GIVEN RECORDS:
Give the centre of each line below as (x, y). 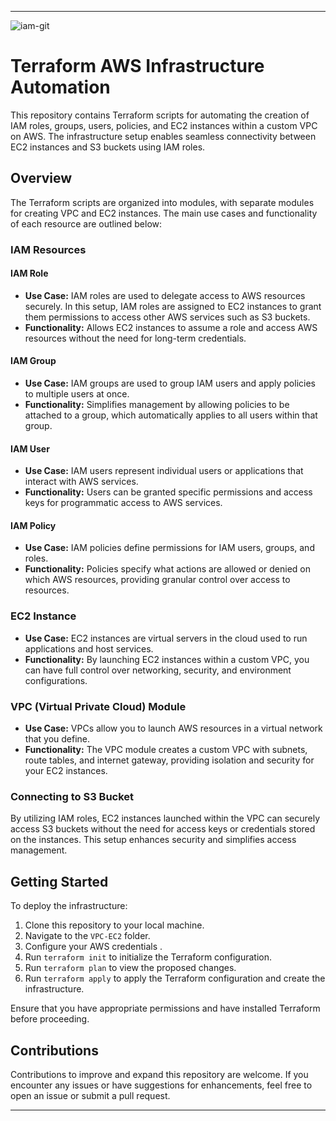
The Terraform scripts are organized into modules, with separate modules (162, 202)
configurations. (56, 680)
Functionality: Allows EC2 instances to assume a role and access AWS (171, 327)
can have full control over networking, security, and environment (158, 670)
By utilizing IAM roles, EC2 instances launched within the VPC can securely (165, 818)
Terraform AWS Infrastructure (137, 66)
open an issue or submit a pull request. (90, 1095)
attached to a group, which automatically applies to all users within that (171, 415)

WORK INSTRUCTION: When you copy the data, keep every line exact and leave out each picture.

RESPONSE:
Give the centre of each line below as (x, y). 
The Terraform scripts are organized into modules, with separate modules (162, 202)
configurations. (56, 680)
Functionality: Allows EC2 instances to assume a role and access AWS (171, 327)
can have full control over networking, security, and environment (158, 670)
By utilizing IAM roles, EC2 instances launched within the VPC can securely (165, 818)
Terraform AWS Infrastructure (137, 66)
open an issue or submit a pull request. (90, 1095)
attached to a group, which automatically applies to all users within that (171, 415)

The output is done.